Pemenuhan hak tersebut tetap memperhatikan persyaratan substantif dan administratif. Artinya, pemberian remisi tidak dilakukan secara otomatis, melainkan melalui proses sesuai ketentuan yang telah ditetapkan.

Keaktifan mengikuti pembinaan dan kepatuhan terhadap tata tertib menjadi bagian penting dalam proses pemenuhan hak tersebut.

Dengan demikian, remisi juga memiliki fungsi mendorong warga binaan untuk terus mempertahankan perilaku baik serta berpartisipasi aktif dalam seluruh program pembinaan.

Komitmen Pelayanan Pemasyarakatan

Penyerahan SK remisi pada momentum HUT ke-81 RI turut menegaskan komitmen Rutan Kelas I Surabaya dalam memberikan pelayanan pemasyarakatan secara transparan dan akuntabel.

Pemenuhan hak warga binaan dilakukan berdasarkan persyaratan yang telah ditentukan sehingga pemberian pengurangan masa pidana dapat dipertanggungjawabkan secara administratif maupun hukum.

Semangat tersebut sejalan dengan tujuan pemasyarakatan yang tidak hanya berorientasi pada pelaksanaan pidana, tetapi juga pada proses pembinaan dan persiapan warga binaan agar mampu kembali menjadi bagian dari masyarakat.

Dari Balik Jeruji Menuju Kesempatan Kedua

Bagi sebagian besar masyarakat, 17 Agustus merupakan hari untuk mengenang perjuangan bangsa merebut dan mempertahankan kemerdekaan.

Namun bagi 15 warga binaan yang langsung bebas, tanggal tersebut memiliki makna personal yang jauh lebih dalam.

Kemerdekaan hadir dalam bentuk terbukanya kembali pintu kehidupan bersama keluarga.

Mereka kini memiliki kesempatan untuk memulai lembaran baru setelah menyelesaikan masa pidana dan menjalani proses pembinaan.

Sementara bagi ratusan penerima remisi lainnya, pengurangan masa pidana menjadi penghargaan atas perilaku baik sekaligus dorongan untuk terus menjalani pembinaan dengan penuh tanggung jawab.

Sebanyak 429 remisi pada akhirnya bukan hanya angka dalam sebuah keputusan administratif. Di dalamnya terdapat proses pembinaan, kepatuhan, perubahan perilaku dan harapan untuk kembali ke tengah masyarakat.

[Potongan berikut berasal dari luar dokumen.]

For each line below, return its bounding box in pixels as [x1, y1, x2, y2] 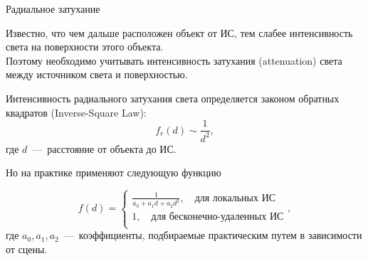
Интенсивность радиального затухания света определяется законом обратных [6, 90, 340, 105]
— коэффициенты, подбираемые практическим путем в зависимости [63, 228, 362, 243]
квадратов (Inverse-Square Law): [6, 105, 147, 119]
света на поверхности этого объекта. [6, 39, 164, 54]
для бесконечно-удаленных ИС [151, 211, 284, 222]
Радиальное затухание [6, 1, 100, 16]
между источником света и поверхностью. [6, 67, 188, 82]
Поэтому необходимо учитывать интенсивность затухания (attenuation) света [6, 53, 342, 68]
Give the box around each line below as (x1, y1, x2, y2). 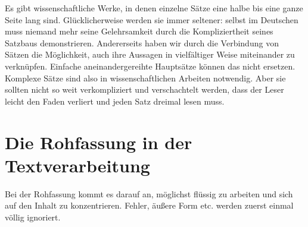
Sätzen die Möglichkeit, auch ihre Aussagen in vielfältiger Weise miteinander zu (5, 48, 295, 61)
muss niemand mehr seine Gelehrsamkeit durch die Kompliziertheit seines (5, 25, 273, 37)
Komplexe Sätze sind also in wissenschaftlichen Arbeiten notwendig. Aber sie (5, 71, 286, 84)
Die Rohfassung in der (5, 130, 192, 154)
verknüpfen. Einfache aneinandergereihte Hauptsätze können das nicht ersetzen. (5, 59, 295, 72)
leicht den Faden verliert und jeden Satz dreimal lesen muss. (5, 94, 225, 107)
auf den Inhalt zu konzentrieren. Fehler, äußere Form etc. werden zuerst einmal (5, 199, 294, 212)
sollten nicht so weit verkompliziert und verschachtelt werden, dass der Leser (5, 83, 284, 96)

Baca Juga :  Aksi Peduli: Pemasyarakatan Jatim Ubah Peringatan Hari Bhakti Pemasyarakatan Ke- 62 Jadi Gerakan Kemanusiaan Nyata”

Dan bagi 15 warga binaan yang langsung bebas, HUT ke-81 Kemerdekaan RI menjadi lebih dari sekadar upacara tahunan: hari itu menjadi pintu menuju kesempatan kedua, ketika masa pidana berakhir dan jalan pulang menuju keluarga kembali terbuka (Har).